Ганс высказал мнение своих друзей. Ульрих искал лицо Герды. Он хотел еще раз небрежно подхватить нить своих мыслей, не обращая внимания на то, что Фишель и молодые люди были одинаково готовы броситься на него и друг на друга.
— Но ведь вы стремитесь к какой-то цели, Ганс? — спросил он снова.
— Что-то стремится. Во мне. Через меня, — ответил Ганс Зепп скупо.
— И оно достигнет ее? — Лео Фишель не удержался от этого насмешливого вопроса, став тем самым, как то поняли все, кроме него самого, на сторону Ульриха.
— Этого я не знаю! — мрачно ответил Ганс.
— Сдали бы вы свои экзамены, вот и был бы прогресс! — Лео Фишель не отказал себе и в этом замечании, настолько он был раздражен; но своим другом не меньше, чем этими молокососами.
В это мгновение произошел взрыв. Клементина метнула на своего супруга заклинающий взгляд; Герда пыталась опередить Ганса, а Ганс судорожно искал слов, которые в конце концов обрушились на Ульриха.
— Можете быть уверены, — крикнул он ему, — и у вас тоже нет, в сущности, ни одной мысли, которая не могла бы прийти в голову директору Фишелю!

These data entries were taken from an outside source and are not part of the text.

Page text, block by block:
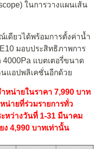
ในการวางแผนเส้น
ดียวได้พร้อมการตั้งค่าน้ำ
มอบประสิทธิภาพการ
แบตเตอรี่ขนาด
นแอปพลิเคชั่นอีกด้วย
หน่ายในราคา 7,990 บาท
น่ายที่ร่วมรายการทั่ว
หว่างวันที่ 1-31 มีนาคม
ง 4,990 บาทเท่านั้น
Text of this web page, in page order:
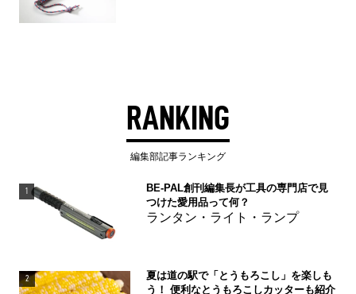
RANKING
編集部記事ランキング
1
BE-PAL創刊編集長が工具の専門店で見
つけた愛用品って何？
ランタン・ライト・ランプ
2
夏は道の駅で「とうもろこし」を楽しも
う！ 便利なとうもろこしカッターも紹介
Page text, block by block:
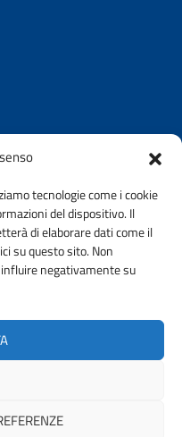
tecnologie come i cookie
del dispositivo. Il
di elaborare dati come il
su questo sito. Non
negativamente su
PROVINCIA DI NOVARA |
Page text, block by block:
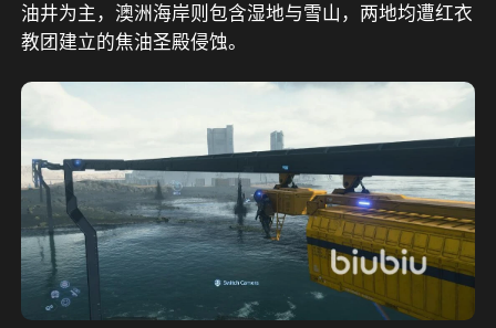
油井为主，澳洲海岸则包含湿地与雪山，两地均遭红衣
教团建立的焦油圣殿侵蚀。
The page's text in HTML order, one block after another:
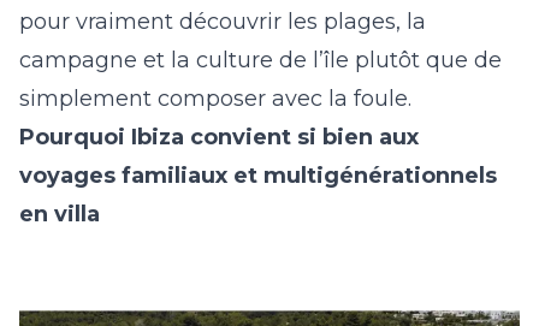
pour vraiment découvrir les plages, la
campagne et la culture de l’île plutôt que de
simplement composer avec la foule.
Pourquoi Ibiza convient si bien aux
voyages familiaux et multigénérationnels
en villa
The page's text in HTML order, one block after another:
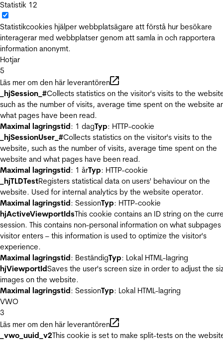
Statistik 12
Statistikcookies hjälper webbplatsägare att förstå hur besökare
interagerar med webbplatser genom att samla in och rapportera
information anonymt.
Hotjar
5
Läs mer om den här leverantören
_hjSession_#Collects statistics on the visitor's visits to the
such as the number of visits, average time spent on the website
what pages have been read.
Maximal lagringstid: 1 dagTyp: HTTP-cookie
_hjSessionUser_#Collects statistics on the visitor's visits to the
website, such as the number of visits, average time spent on the
website and what pages have been read.
Maximal lagringstid: 1 årTyp: HTTP-cookie
_hjTLDTestRegisters statistical data on users' behaviour on the
website. Used for internal analytics by the website operator.
Maximal lagringstid: SessionTyp: HTTP-cookie
hjActiveViewportIdsThis cookie contains an ID string on the
session. This contains non-personal information on what
visitor enters – this information is used to optimize the visitor's
experience.
Maximal lagringstid: BeständigTyp: Lokal HTML-lagring
hjViewportIdSaves the user's screen size in order to adjust the
images on the website.
Maximal lagringstid: SessionTyp: Lokal HTML-lagring
VWO
3
Läs mer om den här leverantören
_vwo_uuid_v2This cookie is set to make split-tests on the
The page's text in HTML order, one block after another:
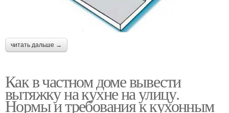
читать дальше →
Как в частном доме вывести
вытяжку на кухне на улицу.
Нормы и требования к кухонным

С этими словами он выбежал из комнаты, а его друзья, гневно откланявшись, бросились за ним. Попираемый взглядами Клементины, директор Фишель сделал вид, будто с опозданием вспомнил о долге хозяина дома, и недовольно вышел в переднюю, чтобы сказать молодым людям какое-нибудь доброе слово. В комнате остались только Герда, Ульрих и Клементина, которая несколько раз облегченно вздохнула, потому что атмосфера теперь разрядилась. Затем она поднялась, и Ульрих, к своему удивлению, оказался с Гердой наедине.